Provided records section start

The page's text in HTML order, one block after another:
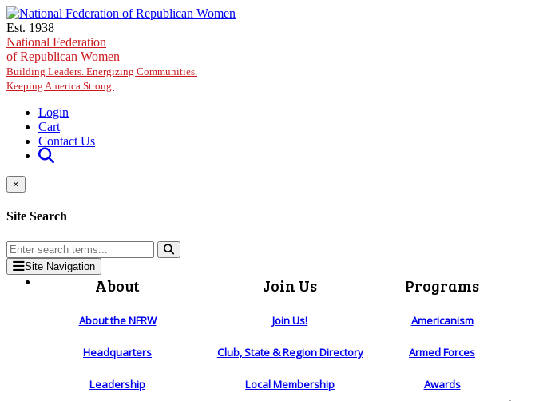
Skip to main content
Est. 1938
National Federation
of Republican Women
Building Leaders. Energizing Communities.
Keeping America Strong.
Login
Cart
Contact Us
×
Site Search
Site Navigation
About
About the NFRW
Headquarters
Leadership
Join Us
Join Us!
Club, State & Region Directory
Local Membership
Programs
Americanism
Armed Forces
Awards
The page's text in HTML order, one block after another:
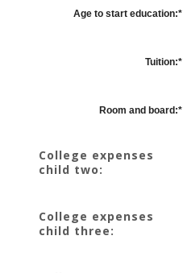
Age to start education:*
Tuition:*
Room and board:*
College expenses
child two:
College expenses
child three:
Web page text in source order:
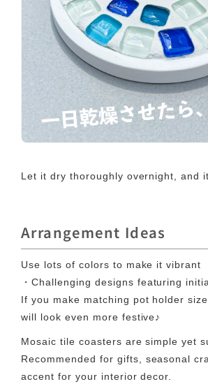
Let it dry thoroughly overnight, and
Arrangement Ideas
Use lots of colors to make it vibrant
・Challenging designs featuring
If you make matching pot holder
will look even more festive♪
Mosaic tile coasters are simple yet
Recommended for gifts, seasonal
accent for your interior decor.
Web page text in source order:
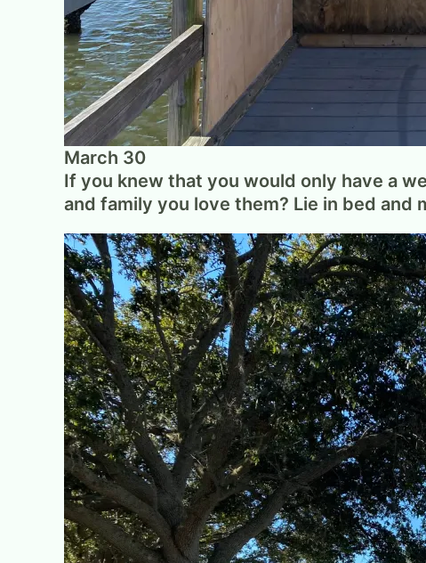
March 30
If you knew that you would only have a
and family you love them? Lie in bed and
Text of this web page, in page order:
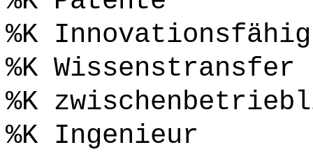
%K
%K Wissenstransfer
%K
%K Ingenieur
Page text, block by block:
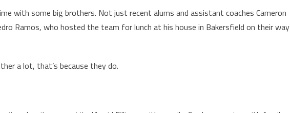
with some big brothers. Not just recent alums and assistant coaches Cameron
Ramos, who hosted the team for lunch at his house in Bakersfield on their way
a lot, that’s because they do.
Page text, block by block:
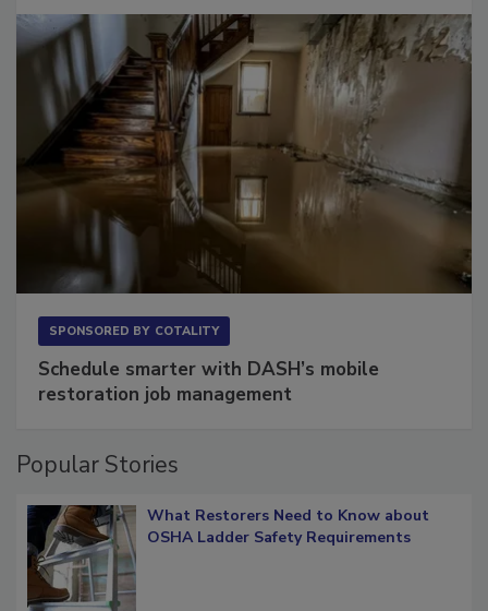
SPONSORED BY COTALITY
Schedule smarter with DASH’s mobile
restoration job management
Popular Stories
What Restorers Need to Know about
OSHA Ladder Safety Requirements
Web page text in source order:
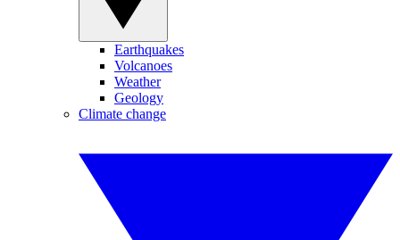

Provided records section end

### Problem details
Your task is to set down every entry exactly, leaving out any picture it contains.

### Solution to this problem
The page's text in HTML order, one block after another:
Skip to main content
Est. 1938
National Federation
of Republican Women
Building Leaders. Energizing Communities.
Keeping America Strong.
Login
Cart
Contact Us
×
Site Search
Site Navigation
About
About the NFRW
Headquarters
Leadership
Join Us
Join Us!
Club, State & Region Directory
Local Membership
Programs
Americanism
Armed Forces
Awards
The page's text in HTML order, one block after another:
Age to start education:*
Tuition:*
Room and board:*
College expenses
child two:
College expenses
child three:
Web page text in source order:
Let it dry thoroughly overnight, and
Arrangement Ideas
Use lots of colors to make it vibrant
・Challenging designs featuring
If you make matching pot holder
will look even more festive♪
Mosaic tile coasters are simple yet
Recommended for gifts, seasonal
accent for your interior decor.
Web page text in source order:
March 30
If you knew that you would only have a
and family you love them? Lie in bed and
Text of this web page, in page order:
%K
%K Wissenstransfer
%K
%K Ingenieur
Page text, block by block:
with some big brothers. Not just recent alums and assistant coaches Cameron
Ramos, who hosted the team for lunch at his house in Bakersfield on their way
a lot, that’s because they do.
Page text, block by block:
SPONSORED BY COTALITY
Schedule smarter with DASH’s mobile
restoration job management
Popular Stories
What Restorers Need to Know about
OSHA Ladder Safety Requirements
Web page text in source order:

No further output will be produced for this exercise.